On the whole director Mark Pellington succeeds in covering up for this shortcoming with direction which calls to mind the film's 1970s forebears. Many scenes are shot in widescreen compositions which make the environment integral to character development. It is in this way that it manages to incorporate ideas about suburbia and the state of America's sense of itself as a safe haven for old-fashioned values such as freedom and justice. Robbins' office is decorated with images of great democratic monuments, his spacious back yard is home to a traditional barbecue and wooden fence right out of primal 1950s fantasies, Bridges falls asleep in his own garden framed against green grass and a blue sky which seems to suggest an idealised vision of America in which difficult realities are about to rear their heads.

This interplay between ideals and realities extends to its configuration not only of large-scale social forces (terrorism vs. due process, right versus left), but of personal relationships. Its focus upon Bridges and lover Hope Davis allows the film to chart the disintegration of a loving relationship in the face of past trauma and present anxiety (thereby, of course, mirroring developments in political history). Bridges' deep-seated unresolved feelings for his own wife damage his ability to relate to Davis. His obsession with Robbins is a manifestation of his inability to let go of the past. Given the potential importance of learning the truth about him however, the irony of this is that it returns the viewer again to weighing issues of just how important the individual is over society and of what is the exact relationship between them. Meanwhile Robbins' personal relationships seem centred on ideas of protection, responsibility, and justice, and the rather underused Joan Cusack's collaboration as his wife is suggested but made ambiguous by her final spoken dialogue. Again the mindset of the American right is in question, though its exploration is not as thorough as it might have been (its suggestion that the boy scouts is a crypto-fascist organisation for recruiting young minds to fascism is perhaps a little unfair though it works as a dramatic contrivance).

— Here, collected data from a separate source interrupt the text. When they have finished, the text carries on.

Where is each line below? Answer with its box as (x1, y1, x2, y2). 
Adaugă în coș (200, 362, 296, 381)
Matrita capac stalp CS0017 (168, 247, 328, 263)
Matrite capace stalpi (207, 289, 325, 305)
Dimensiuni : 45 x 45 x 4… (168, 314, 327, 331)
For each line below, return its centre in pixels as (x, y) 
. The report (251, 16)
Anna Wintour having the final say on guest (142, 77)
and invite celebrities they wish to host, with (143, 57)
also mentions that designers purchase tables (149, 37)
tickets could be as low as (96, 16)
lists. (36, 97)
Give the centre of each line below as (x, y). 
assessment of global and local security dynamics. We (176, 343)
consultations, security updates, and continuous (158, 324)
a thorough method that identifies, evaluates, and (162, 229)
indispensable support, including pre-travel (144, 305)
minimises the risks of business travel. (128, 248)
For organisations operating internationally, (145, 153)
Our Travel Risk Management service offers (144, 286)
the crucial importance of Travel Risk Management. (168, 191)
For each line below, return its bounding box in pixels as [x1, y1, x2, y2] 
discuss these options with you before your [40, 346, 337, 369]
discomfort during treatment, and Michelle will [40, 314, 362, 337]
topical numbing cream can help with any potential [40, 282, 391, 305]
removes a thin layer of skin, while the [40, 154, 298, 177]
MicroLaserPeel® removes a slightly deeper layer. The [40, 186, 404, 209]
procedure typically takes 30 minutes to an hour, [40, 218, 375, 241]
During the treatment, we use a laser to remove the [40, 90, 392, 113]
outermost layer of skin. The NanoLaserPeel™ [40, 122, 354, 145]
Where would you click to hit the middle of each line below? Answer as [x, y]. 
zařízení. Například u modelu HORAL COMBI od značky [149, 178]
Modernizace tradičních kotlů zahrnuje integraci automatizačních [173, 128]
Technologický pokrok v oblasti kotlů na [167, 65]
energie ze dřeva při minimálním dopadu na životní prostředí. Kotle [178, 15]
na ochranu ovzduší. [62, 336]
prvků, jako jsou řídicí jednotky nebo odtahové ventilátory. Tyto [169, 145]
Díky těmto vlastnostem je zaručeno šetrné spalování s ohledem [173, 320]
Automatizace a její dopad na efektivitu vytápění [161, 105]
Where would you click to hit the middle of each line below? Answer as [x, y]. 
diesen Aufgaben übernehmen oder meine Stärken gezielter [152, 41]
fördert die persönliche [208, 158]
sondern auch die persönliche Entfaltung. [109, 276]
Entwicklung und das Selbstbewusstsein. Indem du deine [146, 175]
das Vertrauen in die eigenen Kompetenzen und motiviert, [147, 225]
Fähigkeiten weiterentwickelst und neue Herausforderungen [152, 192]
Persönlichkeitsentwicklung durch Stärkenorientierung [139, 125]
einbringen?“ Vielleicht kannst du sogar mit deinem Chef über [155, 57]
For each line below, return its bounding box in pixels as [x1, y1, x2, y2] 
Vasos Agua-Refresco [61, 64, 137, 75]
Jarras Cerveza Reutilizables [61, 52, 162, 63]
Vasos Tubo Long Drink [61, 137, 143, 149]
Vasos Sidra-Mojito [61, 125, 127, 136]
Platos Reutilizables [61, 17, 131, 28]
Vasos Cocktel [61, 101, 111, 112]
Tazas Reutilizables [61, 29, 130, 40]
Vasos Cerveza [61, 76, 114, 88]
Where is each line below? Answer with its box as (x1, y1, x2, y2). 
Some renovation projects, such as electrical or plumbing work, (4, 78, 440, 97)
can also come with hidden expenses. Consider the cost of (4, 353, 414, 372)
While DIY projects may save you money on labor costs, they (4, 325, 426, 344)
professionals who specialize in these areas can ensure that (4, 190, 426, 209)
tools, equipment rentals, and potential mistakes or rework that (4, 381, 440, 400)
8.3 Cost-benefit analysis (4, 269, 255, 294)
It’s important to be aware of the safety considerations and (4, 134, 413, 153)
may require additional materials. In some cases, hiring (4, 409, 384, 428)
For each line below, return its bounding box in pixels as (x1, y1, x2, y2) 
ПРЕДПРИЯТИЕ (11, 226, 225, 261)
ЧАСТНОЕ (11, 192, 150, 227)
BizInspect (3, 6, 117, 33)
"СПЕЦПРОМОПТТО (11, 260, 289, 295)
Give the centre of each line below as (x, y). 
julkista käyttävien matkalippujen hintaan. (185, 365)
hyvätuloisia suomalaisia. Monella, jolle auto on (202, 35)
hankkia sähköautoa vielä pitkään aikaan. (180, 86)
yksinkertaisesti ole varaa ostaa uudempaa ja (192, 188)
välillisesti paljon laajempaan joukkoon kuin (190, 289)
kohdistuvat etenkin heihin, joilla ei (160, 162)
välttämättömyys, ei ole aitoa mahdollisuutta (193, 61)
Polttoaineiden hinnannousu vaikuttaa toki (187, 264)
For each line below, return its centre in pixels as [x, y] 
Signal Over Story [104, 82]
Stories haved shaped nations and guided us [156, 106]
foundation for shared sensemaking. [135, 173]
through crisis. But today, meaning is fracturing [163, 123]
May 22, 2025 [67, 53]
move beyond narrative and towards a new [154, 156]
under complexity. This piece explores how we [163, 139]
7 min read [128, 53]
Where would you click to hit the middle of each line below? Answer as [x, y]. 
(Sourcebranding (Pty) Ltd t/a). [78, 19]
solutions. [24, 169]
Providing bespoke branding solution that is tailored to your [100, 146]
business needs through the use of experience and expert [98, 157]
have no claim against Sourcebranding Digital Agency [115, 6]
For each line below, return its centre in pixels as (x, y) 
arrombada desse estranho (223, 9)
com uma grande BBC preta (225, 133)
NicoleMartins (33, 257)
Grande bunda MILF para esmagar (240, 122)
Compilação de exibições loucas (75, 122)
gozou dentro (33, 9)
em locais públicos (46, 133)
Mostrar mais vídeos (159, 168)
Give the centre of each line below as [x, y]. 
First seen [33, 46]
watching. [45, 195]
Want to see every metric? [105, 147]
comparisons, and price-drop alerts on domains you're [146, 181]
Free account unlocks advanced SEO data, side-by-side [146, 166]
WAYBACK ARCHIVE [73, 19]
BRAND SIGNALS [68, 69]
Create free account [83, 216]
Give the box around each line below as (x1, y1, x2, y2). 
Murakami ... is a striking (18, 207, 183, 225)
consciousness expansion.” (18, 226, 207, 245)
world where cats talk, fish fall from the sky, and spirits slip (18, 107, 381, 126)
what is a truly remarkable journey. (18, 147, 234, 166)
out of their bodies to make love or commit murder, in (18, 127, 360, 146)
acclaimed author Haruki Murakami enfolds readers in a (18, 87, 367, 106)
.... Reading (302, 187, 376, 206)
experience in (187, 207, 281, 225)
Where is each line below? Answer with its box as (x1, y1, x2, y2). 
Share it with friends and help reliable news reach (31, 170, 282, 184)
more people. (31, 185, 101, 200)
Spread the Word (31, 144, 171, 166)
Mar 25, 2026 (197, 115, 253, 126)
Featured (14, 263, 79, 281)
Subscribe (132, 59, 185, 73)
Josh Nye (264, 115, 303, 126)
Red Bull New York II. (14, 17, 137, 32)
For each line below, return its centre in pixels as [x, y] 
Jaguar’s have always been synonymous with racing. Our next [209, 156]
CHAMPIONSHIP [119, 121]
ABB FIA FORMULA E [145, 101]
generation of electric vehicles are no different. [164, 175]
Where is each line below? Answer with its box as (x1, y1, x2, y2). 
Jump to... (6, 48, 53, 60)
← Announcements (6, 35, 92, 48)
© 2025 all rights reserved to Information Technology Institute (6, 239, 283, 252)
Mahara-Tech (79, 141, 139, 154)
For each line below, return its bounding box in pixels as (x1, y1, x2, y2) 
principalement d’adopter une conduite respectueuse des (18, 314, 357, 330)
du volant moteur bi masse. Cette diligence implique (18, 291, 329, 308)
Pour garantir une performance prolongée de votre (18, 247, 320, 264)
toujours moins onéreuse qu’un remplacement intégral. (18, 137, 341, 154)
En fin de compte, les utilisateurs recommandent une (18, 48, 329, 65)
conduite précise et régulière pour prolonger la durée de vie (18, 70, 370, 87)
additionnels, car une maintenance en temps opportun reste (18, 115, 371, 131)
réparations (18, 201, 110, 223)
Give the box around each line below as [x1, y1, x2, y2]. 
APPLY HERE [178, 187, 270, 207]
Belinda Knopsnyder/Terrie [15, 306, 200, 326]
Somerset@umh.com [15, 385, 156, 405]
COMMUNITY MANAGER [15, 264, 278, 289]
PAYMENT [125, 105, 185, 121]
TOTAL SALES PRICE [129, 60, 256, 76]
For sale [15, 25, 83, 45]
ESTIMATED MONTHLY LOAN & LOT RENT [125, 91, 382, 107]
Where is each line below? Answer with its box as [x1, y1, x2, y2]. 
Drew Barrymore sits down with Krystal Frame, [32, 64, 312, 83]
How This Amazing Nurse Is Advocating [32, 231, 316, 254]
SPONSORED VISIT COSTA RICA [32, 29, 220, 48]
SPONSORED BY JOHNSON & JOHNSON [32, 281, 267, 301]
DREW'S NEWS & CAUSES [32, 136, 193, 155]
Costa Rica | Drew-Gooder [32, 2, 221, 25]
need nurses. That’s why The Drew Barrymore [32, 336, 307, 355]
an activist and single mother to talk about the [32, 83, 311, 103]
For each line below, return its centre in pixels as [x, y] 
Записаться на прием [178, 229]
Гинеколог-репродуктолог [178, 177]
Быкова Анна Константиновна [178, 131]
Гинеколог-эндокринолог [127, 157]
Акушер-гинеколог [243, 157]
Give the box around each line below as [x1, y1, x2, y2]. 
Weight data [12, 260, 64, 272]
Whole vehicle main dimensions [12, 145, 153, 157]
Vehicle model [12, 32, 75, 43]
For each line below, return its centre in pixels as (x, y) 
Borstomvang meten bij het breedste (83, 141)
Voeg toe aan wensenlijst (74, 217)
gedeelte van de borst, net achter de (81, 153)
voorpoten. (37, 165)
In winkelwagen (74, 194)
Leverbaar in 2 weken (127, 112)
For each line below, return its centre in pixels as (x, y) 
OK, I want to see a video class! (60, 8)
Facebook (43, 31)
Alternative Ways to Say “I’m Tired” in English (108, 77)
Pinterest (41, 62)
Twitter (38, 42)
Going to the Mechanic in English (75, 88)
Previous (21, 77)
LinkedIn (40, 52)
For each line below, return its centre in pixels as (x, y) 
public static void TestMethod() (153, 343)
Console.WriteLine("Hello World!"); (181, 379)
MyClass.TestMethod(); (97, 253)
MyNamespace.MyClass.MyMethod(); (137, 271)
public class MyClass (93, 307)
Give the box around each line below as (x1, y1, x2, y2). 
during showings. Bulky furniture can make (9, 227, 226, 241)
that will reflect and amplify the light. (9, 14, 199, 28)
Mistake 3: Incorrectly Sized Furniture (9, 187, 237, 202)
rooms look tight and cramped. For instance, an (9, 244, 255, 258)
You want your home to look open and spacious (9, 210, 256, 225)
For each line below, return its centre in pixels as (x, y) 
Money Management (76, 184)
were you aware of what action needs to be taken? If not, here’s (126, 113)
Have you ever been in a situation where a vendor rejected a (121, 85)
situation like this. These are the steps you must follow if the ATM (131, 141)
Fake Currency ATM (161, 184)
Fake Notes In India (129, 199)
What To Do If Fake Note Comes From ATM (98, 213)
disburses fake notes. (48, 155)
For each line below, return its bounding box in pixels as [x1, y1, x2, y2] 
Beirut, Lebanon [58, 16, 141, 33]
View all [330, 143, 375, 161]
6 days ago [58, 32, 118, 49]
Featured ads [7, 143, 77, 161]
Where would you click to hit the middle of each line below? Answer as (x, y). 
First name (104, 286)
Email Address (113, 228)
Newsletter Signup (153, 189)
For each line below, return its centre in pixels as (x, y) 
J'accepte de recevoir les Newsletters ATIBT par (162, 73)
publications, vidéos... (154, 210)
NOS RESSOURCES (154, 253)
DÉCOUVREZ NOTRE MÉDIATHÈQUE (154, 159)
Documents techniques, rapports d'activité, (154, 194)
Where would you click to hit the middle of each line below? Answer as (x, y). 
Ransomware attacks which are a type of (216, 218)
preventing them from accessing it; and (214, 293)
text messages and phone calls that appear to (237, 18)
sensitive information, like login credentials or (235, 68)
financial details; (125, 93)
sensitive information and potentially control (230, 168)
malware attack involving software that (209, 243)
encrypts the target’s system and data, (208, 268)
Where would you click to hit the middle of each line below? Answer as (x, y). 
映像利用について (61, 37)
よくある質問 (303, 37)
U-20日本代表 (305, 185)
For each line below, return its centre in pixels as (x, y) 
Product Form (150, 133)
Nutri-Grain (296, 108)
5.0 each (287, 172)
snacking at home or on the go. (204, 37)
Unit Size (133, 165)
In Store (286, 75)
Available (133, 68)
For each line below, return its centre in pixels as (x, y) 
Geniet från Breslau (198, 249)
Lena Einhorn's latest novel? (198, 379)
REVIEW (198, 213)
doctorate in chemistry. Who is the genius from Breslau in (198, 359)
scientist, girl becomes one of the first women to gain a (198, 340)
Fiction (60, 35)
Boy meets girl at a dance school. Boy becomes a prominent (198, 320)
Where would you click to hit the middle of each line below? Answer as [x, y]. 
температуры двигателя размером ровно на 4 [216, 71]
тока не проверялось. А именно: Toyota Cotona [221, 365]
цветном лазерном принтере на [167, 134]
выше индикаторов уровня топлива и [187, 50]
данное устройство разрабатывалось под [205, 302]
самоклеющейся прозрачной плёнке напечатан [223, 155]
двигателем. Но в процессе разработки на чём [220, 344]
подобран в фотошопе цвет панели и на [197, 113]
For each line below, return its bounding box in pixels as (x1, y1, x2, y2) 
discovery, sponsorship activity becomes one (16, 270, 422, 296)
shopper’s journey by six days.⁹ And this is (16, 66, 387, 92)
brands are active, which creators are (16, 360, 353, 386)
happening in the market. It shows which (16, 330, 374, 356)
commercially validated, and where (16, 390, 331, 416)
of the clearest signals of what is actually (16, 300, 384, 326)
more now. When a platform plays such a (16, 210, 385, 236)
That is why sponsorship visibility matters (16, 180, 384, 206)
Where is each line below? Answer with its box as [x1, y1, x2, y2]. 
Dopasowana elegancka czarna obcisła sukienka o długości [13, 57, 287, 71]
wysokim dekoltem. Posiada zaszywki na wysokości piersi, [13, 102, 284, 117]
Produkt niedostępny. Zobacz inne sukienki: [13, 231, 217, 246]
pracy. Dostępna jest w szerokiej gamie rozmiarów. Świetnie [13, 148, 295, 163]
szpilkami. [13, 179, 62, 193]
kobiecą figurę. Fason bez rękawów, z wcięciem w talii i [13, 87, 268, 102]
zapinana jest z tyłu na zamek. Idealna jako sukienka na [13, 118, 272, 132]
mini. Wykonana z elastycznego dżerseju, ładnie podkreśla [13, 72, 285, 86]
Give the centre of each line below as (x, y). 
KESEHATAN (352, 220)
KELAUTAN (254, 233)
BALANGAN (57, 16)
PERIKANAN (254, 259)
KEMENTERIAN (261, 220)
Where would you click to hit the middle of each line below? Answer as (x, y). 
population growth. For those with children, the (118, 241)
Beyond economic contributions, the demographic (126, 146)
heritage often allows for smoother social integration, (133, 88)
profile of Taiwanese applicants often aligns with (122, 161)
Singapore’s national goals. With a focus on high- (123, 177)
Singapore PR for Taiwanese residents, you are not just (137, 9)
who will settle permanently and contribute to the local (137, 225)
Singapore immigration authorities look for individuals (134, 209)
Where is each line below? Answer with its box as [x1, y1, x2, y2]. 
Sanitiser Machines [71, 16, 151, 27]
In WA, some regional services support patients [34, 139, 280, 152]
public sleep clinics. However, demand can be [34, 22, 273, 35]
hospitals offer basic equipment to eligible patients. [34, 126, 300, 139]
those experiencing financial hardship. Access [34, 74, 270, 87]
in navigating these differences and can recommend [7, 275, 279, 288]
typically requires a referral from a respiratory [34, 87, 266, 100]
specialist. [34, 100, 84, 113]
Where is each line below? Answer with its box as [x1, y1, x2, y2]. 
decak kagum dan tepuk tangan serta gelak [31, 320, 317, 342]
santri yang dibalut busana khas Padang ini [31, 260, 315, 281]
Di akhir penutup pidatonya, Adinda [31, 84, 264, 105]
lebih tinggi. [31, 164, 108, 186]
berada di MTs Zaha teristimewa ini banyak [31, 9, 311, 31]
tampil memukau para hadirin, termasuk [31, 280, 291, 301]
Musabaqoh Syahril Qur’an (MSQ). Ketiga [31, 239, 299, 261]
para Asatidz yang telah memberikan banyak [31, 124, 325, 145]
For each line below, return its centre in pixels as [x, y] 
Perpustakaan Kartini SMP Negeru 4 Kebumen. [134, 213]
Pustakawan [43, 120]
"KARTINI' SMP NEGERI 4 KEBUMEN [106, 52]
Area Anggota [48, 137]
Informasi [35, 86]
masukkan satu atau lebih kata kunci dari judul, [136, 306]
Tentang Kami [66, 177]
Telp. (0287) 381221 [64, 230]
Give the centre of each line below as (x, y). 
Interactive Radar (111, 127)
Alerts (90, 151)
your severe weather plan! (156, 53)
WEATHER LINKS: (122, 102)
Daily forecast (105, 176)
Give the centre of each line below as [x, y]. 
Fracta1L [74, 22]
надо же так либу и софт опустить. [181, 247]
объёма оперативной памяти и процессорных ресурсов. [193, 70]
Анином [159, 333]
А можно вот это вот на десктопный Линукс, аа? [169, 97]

On the whole Arlington Road is thoughtful and provocative. It is involving and well acted, and aided by a score by Angelo Badalamenti, it rises to some exciting moments. It is not quite as well worked on a deeper level as it could have been, though there is plenty going on under the surface to keep discussion going afterwards. It is refreshing though to see a film follow the lead of the more despairing and restrained thrillers of the 1970s than the blockbusters of more recent years, if only because it gives the film an edge of authenticity which many of its contemporaries lack. Of course it is still quite a distance from its predecessors, and despite its much talked about ending, it is never as chilling as it seems to have hoped it might be. Viewers familiar with film history will find themselves inevitably thinking of The Parallax View throughout the final scenes, which adds an extra level of speculation ("will they or won't they?"). Unfortunately the comparison highlights the relative poverty of Arlington Road where it really counts despite its many interesting points. It does eventually surrender to hyperkenetic overstatement and it drives home its ironies with rather too much force to be effective.

It is worth seeing, but is best understood relative to its own generic roots rather than the society it purports to represent, which is an inevitable weakness of postmodern cinema. Most viewers won't mind this, and if the film does succeed in raising some questions about contemporary America, then it serves its purpose regardless of whether or not it has quite the depth required to survive in the annals of film history.